El palacio de hule, de Paula Natalizio

Escribe ENRIQUE D. ZATTARA

EL PALACIO DE HULE, Paula Natalizio, Ediciones El Ojo de la Cultura
Tal una construcción tan fantástica e imposible como su nombre, El Palacio de Hule se despliega en el límite de la imaginación y la realidad con la fragilidad y al mismo tiempo la consistencia de un material tan versátil como la memoria. Un viaje de un día en una vida que no viaja por el tiempo, porque el tiempo para la Poesía es el eterno retorno del que hablaba Nietzche, pero mucho antes que él la concepción griega de la eternidad, que nada tiene que ver, desde luego, con el tiempo de los relojes.
El viaje dura un día: empieza con el Alba, momento espectral que preanuncia una actitud de asombro y expectativa: Llanto, rompe en lágrimas cuando la luz siembra de vida la mañana; y se cierra – en la espacialidad del Libro .- cuando El día anuncia su fin. En el transcurso, el acaecer de un Yo que discurre en rizoma, que avanza a saltos como en la rayuela infantil,  un viaje de circuitos aleatorios que no establece prioridades entre el primer día de una feroz dictadura asesina, un crepúsculo violeta sobre la laguna de Venecia, la semblanza emocional de una escritora o un encuentro esperado en un barrio del sur de Londres.
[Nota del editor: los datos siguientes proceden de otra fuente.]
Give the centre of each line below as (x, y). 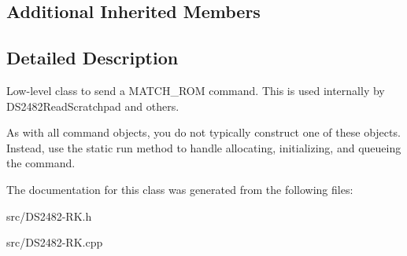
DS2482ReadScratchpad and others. (93, 106)
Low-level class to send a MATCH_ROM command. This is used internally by (196, 90)
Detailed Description (92, 58)
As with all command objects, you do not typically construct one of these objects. (203, 132)
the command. (41, 163)
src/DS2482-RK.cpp (55, 242)
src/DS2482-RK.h (49, 216)
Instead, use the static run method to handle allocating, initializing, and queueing (204, 147)

Un viaje con el cuerpo – el detalle vital, vívido de la experiencia – y con la sensibilidad lúcida del delirio. Un itinerario que no se constituye con la cartografía racional de un mapa, sino como en un patchwork hecho de retazos, de imágenes sólidamente aferradas a su fugacidad, de fragmentos unidos no por la flecha del tiempo sino por un sentido que los atraviesa oculto en la subjetividad  Un viaje, en suma, donde la temporalidad se altera, como si se hiciera realidad aquella tarde adolescente en que la protagonista y alguien más se declaran libres y sin tiempo / y bordan flores para el funeral de Cronos.

¿Es El Palacio de Hule un libro de poemas? Quizás no exactamente, si hemos de aferrarnos a la rígida trivialidad de las taxonomías: conviven allí  poemas de los más diversos géneros y métricas – incluyendo la prosa poética y hasta el haiku -, con  inserciones textuales de pura narratividad, delicados islotes prosaicos que sin sujetar la sutilidad del verso le sugieren un puerto de amarre. Fotografías en arbitrario collage – otro patchwork de significados – que refuerzan la sugerencia. Y – lo que es quizás lo más interesante y arriesgado de esta singular experiencia – conviven en él palabras que progresivamente van adentrándose en esa densa jungla de idiolectos del que se compone el lenguaje cotidiano de aquellos que – como el Yo que se desenvuelve en el libro – conforman una nueva diáspora que cada vez distingue menos Itaca y Odisea.

¿Es El Palacio de Hule un libro de poesía? Claro que sí, ello sí sin duda alguna, porque la poesía es un arte que excede sus propios, específicos componentes (o mejor quizás, porque la poesía es el único arte cuyos componentes exceden su propia materialidad).

Y seguramente porque en El Palacio de Hule – y esto, claro, es meramente una intuición cuya veracidad no podría sostener con argumentos concluyentes, suponiendo que tal cosa exista – la verdadera protagonista, el Yo que este viaje despliega, es, sobre todo, el de la Poesía misma.

Un viaje de un día en una vida que no viaja por el tiempo, porque el tiempo para la Poesía es el eterno retorno del que hablaba Nietzche, pero mucho antes que él la concepción griega de la eternidad, que nada tiene que ver, desde luego, con el tiempo de los relojes.

Por eso, aunque el día anuncia su finel límite es el comienzo.